The issues I am called upon to consider are both discretionary and non-exhaustive as was explained in the case of Fakir Mohammed v Joseph Mugambi & 2 Others [2005] eKLRwhere the court rendered itself thus:
“The exercise of this Court’s discretion under Rule 4 has followed a well-beaten path…….. As it is unfettered, there is no limit to the number of factors the court would consider so long as they are relevant. The period of delay, the reason for the delay, (possible) the chances of the appeal succeeding if the application is granted, the degree of prejudice to the respondent if the application is granted, the effect of delay on public administration, the importance of compliance with time limits, the resources of the parties, whether the matter raises issues of public importance-are all relevant but not exhaustive factor.”
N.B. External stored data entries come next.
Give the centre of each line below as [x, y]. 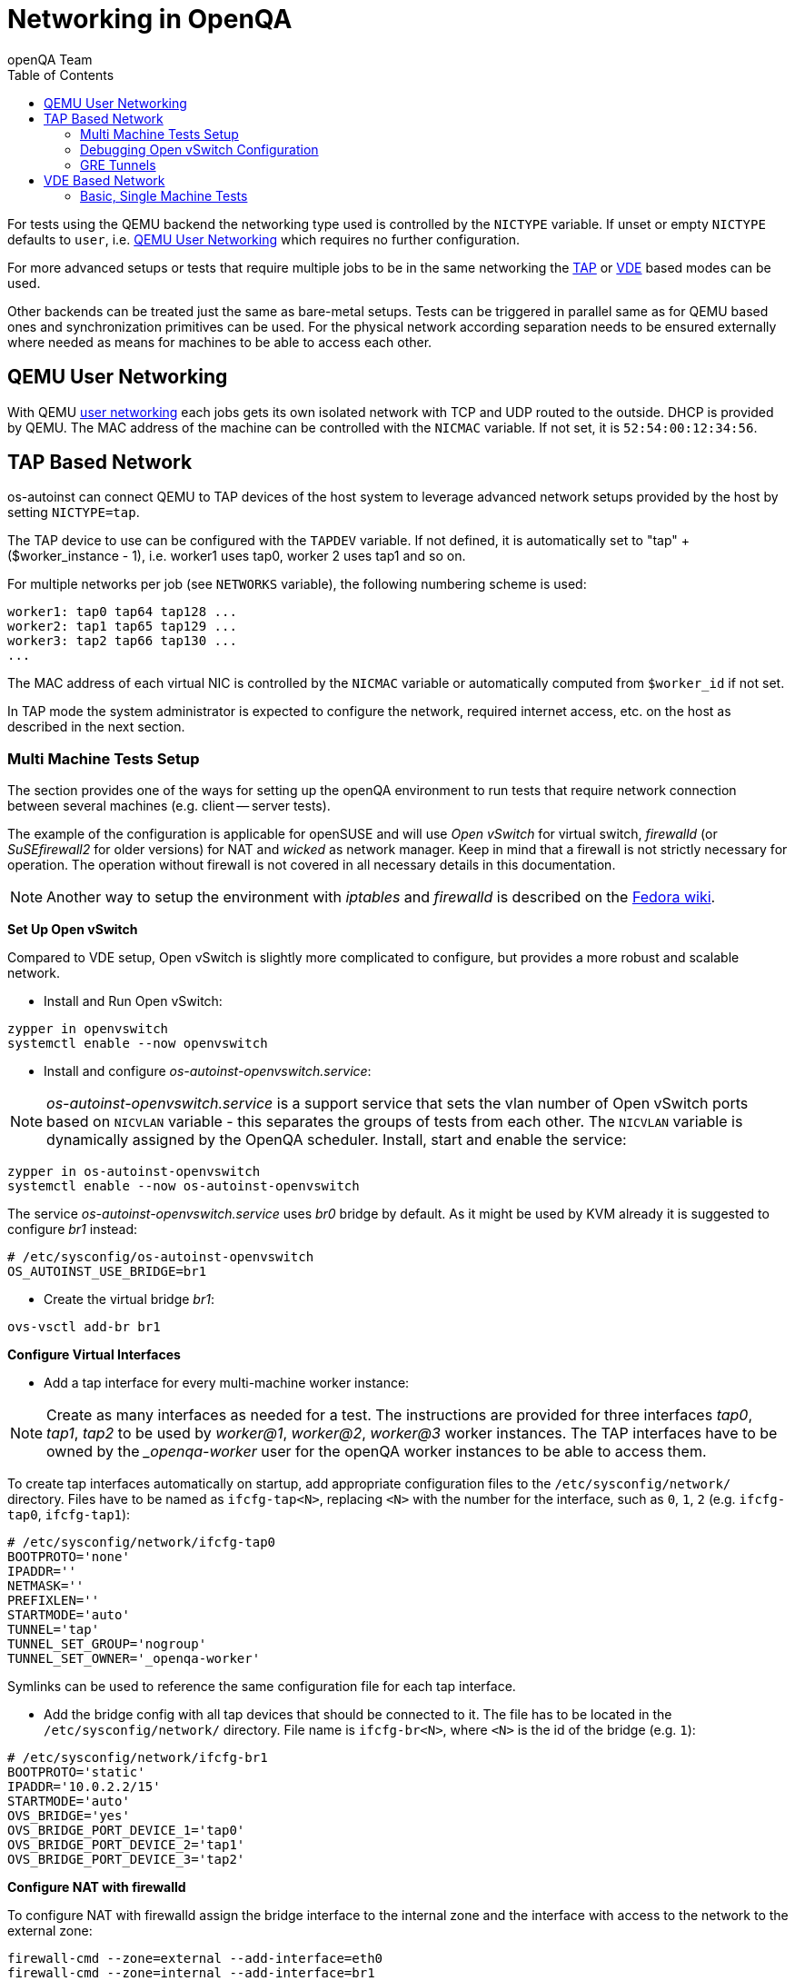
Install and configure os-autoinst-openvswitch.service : [208, 1071]
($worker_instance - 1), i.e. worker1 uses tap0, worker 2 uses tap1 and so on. [237, 556]
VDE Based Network [104, 180]
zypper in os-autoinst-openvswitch [134, 1172]
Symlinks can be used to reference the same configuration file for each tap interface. [262, 1687]
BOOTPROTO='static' [76, 1772]
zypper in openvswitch [88, 1029]
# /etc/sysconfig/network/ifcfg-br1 [138, 1758]

This was reiterated further in the case of Muringa Company Ltd v Archdiocese of Nairobi RegisteredTrustees, Civil Application No. 190 of 2019where it was explained that:
“Some of the considerations, which are by no means exhaustive, in an application for extension of time include the length of the delay involved, the reason or reasons for the delay, the possible prejudice, if any, that each party stands to suffer, the conduct of the parties, the need to balance the interests of a party who has a decision in his or her favour against the interest of a party who has a constitutionally underpinned right of appeal, the need to protect a party’s opportunity to fully agitate its dispute, against the need to ensure timely resolution of disputes; the public interest issues implicated in the appeal or intended appeal; and whether, prima facie, the intended appeal has chances of success or is a mere frivolity.”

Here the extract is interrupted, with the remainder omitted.